Женская красота может существовать отдельно, как роскошная оболочка, но в облике Образцовой она неотделима от природного аристократизма, благородства натуры, жара души.
Образцова — женщина с головы до пят. После одного спектакля «Кармен» в Большом театре, помню, овации долго не прекращались. Рядом со мной стояла в ложе известная балетоведка из Питера, начинавшая свой путь как танцовщица. В опьянении, не отрываясь от Образцовой взглядом, она причитала: «Боже, какие руки! Какие ноги! Какая шея! Какая талия!» Восхищению «женскими прелестями» Образцовой не было предела.
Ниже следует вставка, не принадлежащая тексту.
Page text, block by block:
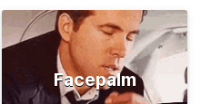
Facepalm
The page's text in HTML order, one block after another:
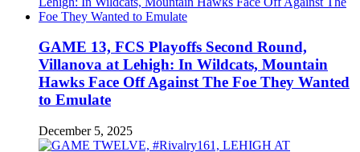
GAME 13, FCS Playoffs Second Round,
Villanova at Lehigh: In Wildcats, Mountain
Hawks Face Off Against The Foe They Wanted
to Emulate
December 5, 2025
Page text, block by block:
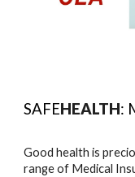
SAFEHEALTH:
Good health is
range of Medical
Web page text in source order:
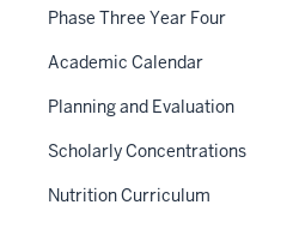
Phase Three Year Four
Academic Calendar
Planning and Evaluation
Scholarly Concentrations
Nutrition Curriculum
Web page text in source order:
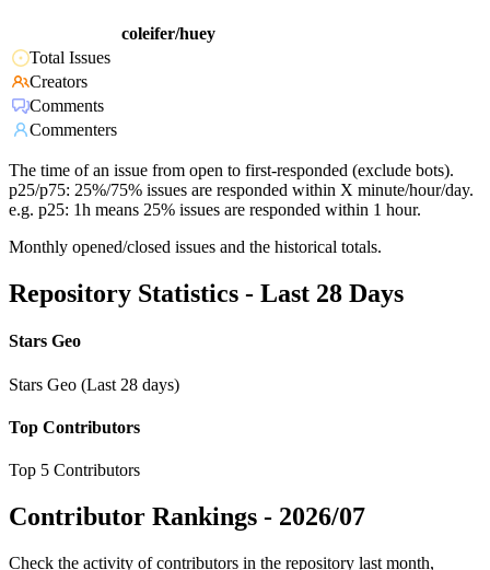
coleifer/huey
Total Issues
Creators
Comments
Commenters
The time of an issue from open to first-responded (exclude bots).
p25/p75: 25%/75% issues are responded within X minute/hour/day.
e.g. p25: 1h means 25% issues are responded within 1 hour.
Monthly opened/closed issues and the historical totals.
Repository Statistics - Last 28 Days
Stars Geo
Stars Geo (Last 28 days)
Top Contributors
Top 5 Contributors
Contributor Rankings - 2026/07
Check the activity of contributors in the repository last month,

Женственность, красота и прозорливость вещуньи — без этих составляющих нельзя представить себе ни Образцову-личность, ни Образцову-актрису.
Беседа третья
МНЕ ВСЕ ВРЕМЯ ВЕЗЛО
Сегодня утром вы занимались с Важей Чачавой. Логично начать разговор о том, что такое пианист, что делает певец сам, с чего он начинает с пианистом, что зависит от того, кто рядом, кто постоянно помогает и так далее.
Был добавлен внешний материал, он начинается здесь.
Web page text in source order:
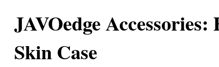
JAVOedge
Skin Case

не действительно очень везло, потому что я постоянно была связана с большими музыкантами, с самого начала, как только началась моя жизнь. Сначала я училась у педагога Анны Тимофеевны Куликовой, а концертмейстеру нее была Выржиковская, потрясающая пианистка. Я еще училась в десятом классе, ходила в вечернюю музыкальную школу и занималась пением. И эта Марина Станиславовна Выржиковская как раз и учила меня музыке. Потому что она говорила, что не всё в нотах написано, многое надо расшифровать. Эти значки, конечно, записаны автором, но что за ними — надо к этому прийти самой и самой пересоздать свою музыку. Такую постановку вопроса впервые я узнала от нее. Потом я поступила в Консерваторию и попала к пианистке Мире Исаковне Рубинштейн. Очень пожилая женщина, совершенно изумительная пианистка. Она была воспитана в традиционной школе и очень внимательно следила, чтобы я никак не отходила от музыкального текста, а мне все время хотелось какой-то вольности. Я настаивала: «Вот, мне моя первая пианистка говорила, что можно отходить от текста, потому что не каждое лыко в строку пишется». Но Рубинштейн говорила, что все это глупости, что это не относится к музыке, что надо петь всё точно так, как написано. Такая постановка дела тоже дала мне очень большую школу. Я это и принимала — и не принимала: я понимала, что это необходимо, так же как необходимо сначала научиться читать, ведь только потом мы выбираем себе книжки для чтения. Есть книжки философские, есть книжки очень легкие, есть французская литература и так далее. Философские труды воспринимаем как они есть, а в романы что-то добавляем из своей фантазии. И потом я одновременно занималась с Елизаветой Митрофановной Костроминой — в оперном классе. И уж вот эта-то женщина меня все время отвлекала от музыки. Она мне все время говорила: «Лена! Ничего не написано в нотах! Ты всё должна создать сама! Ты должна все время думать о том, чт
о ты можешь привнести в эту музыку своего, потому что, если все будут петь одно и то же, никому не интересно будет все это слушать. Все будет одинаково». И это давало мне свободу фантазий — и я ее обожала за это, потому что меня уже давно несло в какие-то заоблачные выси, за другие какие-то параллельные миры. Я ее обожала за то, что она мне давала свободу творчества. И вот эти женщины, которые со мной занимались, и определили мое отношение к нотному тексту: одна была педантка, а две другие совсем наоборот.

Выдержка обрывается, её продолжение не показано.